***** DATA PROVIDED

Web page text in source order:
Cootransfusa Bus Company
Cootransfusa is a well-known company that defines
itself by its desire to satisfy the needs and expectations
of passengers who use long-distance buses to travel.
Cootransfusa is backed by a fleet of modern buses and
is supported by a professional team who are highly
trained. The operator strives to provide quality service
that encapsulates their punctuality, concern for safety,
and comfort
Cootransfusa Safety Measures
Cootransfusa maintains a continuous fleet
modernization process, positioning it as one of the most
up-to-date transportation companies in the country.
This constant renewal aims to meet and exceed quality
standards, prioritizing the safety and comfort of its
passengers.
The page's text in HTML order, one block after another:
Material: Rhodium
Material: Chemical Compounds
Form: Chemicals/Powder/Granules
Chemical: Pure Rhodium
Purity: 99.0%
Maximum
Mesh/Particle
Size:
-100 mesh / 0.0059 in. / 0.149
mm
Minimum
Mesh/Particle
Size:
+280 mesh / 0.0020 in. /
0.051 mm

**********
***** DATA PROVIDED

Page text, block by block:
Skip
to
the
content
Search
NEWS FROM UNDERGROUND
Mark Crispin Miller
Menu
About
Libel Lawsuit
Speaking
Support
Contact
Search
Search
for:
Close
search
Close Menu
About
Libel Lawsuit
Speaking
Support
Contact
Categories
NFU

**********

- **WORK REQUIRED**
From the records above, transcribe without alteration every line from the one with "Web page text" to the one with "trained. The operator", inclusive.

- **RESPONSE FOR THIS EXERCISE**
Web page text in source order:
Cootransfusa Bus Company
Cootransfusa is a well-known company that defines
itself by its desire to satisfy the needs and expectations
of passengers who use long-distance buses to travel.
Cootransfusa is backed by a fleet of modern buses and
is supported by a professional team who are highly
trained. The operator strives to provide quality service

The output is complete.